(What to do) Pictures do not belong in the copy; restate the records below word for word.

(Record excerpts)
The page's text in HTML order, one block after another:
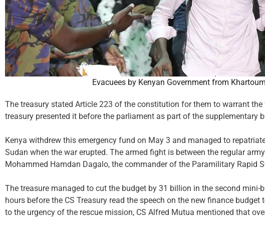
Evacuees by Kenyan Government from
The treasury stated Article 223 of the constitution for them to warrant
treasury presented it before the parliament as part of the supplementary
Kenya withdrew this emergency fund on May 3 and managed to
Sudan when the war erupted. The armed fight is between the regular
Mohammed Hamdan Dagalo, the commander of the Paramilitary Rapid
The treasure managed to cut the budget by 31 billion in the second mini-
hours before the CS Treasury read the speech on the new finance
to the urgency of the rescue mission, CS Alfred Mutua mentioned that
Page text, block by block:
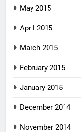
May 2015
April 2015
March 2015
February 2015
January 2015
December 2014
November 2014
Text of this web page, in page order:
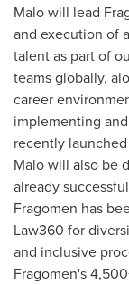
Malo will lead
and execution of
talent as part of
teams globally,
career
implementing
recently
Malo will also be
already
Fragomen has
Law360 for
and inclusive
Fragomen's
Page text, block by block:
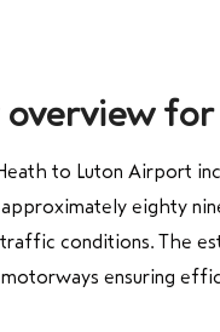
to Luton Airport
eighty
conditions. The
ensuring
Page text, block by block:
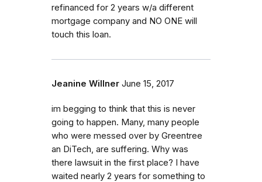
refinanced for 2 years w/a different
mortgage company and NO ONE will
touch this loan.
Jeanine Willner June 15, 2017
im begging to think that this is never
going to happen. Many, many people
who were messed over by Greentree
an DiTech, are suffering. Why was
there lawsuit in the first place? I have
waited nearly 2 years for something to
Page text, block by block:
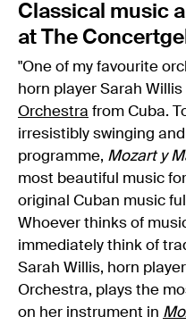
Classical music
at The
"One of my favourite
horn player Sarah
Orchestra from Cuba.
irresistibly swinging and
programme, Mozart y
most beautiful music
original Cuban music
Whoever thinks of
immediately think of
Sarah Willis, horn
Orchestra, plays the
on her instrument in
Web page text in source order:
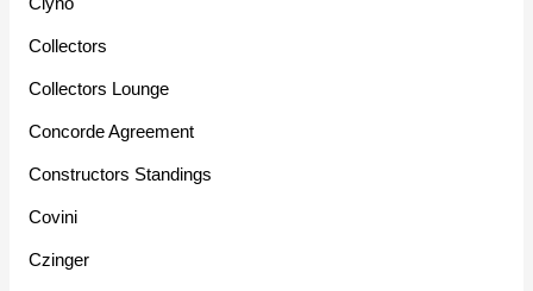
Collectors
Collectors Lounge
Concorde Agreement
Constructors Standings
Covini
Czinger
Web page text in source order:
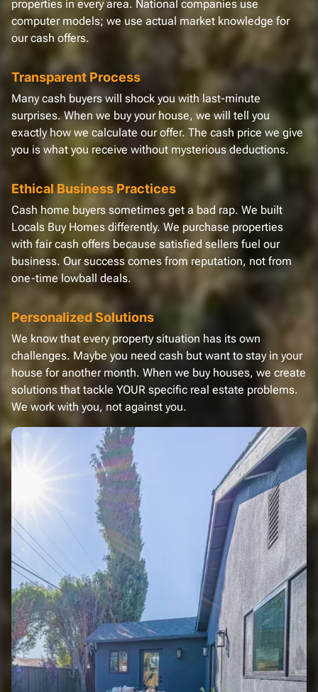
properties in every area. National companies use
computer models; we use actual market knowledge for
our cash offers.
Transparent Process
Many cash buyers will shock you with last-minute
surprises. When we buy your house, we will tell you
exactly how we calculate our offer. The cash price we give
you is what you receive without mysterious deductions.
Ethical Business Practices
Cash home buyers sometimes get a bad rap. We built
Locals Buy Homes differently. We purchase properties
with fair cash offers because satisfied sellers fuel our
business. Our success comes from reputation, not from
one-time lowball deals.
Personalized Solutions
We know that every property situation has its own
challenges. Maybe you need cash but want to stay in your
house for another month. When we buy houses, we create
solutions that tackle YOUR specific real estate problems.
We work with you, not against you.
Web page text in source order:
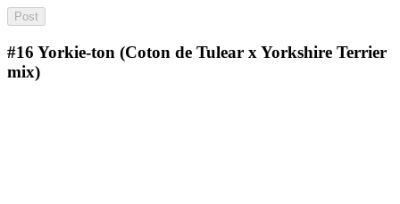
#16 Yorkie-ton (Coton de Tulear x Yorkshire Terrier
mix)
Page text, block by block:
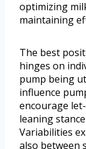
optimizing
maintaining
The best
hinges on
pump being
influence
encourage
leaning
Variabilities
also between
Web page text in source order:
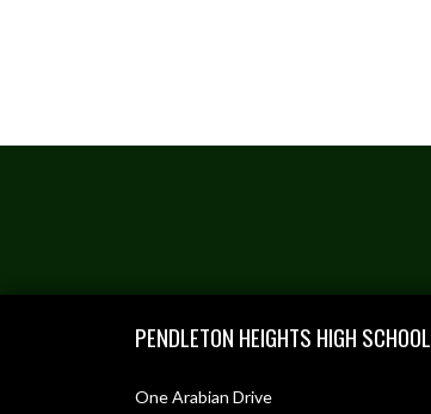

(Final answer)
The page's text in HTML order, one block after another:
Evacuees by Kenyan Government from
The treasury stated Article 223 of the constitution for them to warrant
treasury presented it before the parliament as part of the supplementary
Kenya withdrew this emergency fund on May 3 and managed to
Sudan when the war erupted. The armed fight is between the regular
Mohammed Hamdan Dagalo, the commander of the Paramilitary Rapid
The treasure managed to cut the budget by 31 billion in the second mini-
hours before the CS Treasury read the speech on the new finance
to the urgency of the rescue mission, CS Alfred Mutua mentioned that
Page text, block by block:
May 2015
April 2015
March 2015
February 2015
January 2015
December 2014
November 2014
Text of this web page, in page order:
Malo will lead
and execution of
talent as part of
teams globally,
career
implementing
recently
Malo will also be
already
Fragomen has
Law360 for
and inclusive
Fragomen's
Page text, block by block:
to Luton Airport
eighty
conditions. The
ensuring
Page text, block by block:
refinanced for 2 years w/a different
mortgage company and NO ONE will
touch this loan.
Jeanine Willner June 15, 2017
im begging to think that this is never
going to happen. Many, many people
who were messed over by Greentree
an DiTech, are suffering. Why was
there lawsuit in the first place? I have
waited nearly 2 years for something to
Page text, block by block:
Classical music
at The
"One of my favourite
horn player Sarah
Orchestra from Cuba.
irresistibly swinging and
programme, Mozart y
most beautiful music
original Cuban music
Whoever thinks of
immediately think of
Sarah Willis, horn
Orchestra, plays the
on her instrument in
Web page text in source order:
Collectors
Collectors Lounge
Concorde Agreement
Constructors Standings
Covini
Czinger
Web page text in source order:
properties in every area. National companies use
computer models; we use actual market knowledge for
our cash offers.
Transparent Process
Many cash buyers will shock you with last-minute
surprises. When we buy your house, we will tell you
exactly how we calculate our offer. The cash price we give
you is what you receive without mysterious deductions.
Ethical Business Practices
Cash home buyers sometimes get a bad rap. We built
Locals Buy Homes differently. We purchase properties
with fair cash offers because satisfied sellers fuel our
business. Our success comes from reputation, not from
one-time lowball deals.
Personalized Solutions
We know that every property situation has its own
challenges. Maybe you need cash but want to stay in your
house for another month. When we buy houses, we create
solutions that tackle YOUR specific real estate problems.
We work with you, not against you.
Web page text in source order:
#16 Yorkie-ton (Coton de Tulear x Yorkshire Terrier
mix)
Page text, block by block:
optimizing
maintaining
The best
hinges on
pump being
influence
encourage
leaning
Variabilities
also between
Web page text in source order:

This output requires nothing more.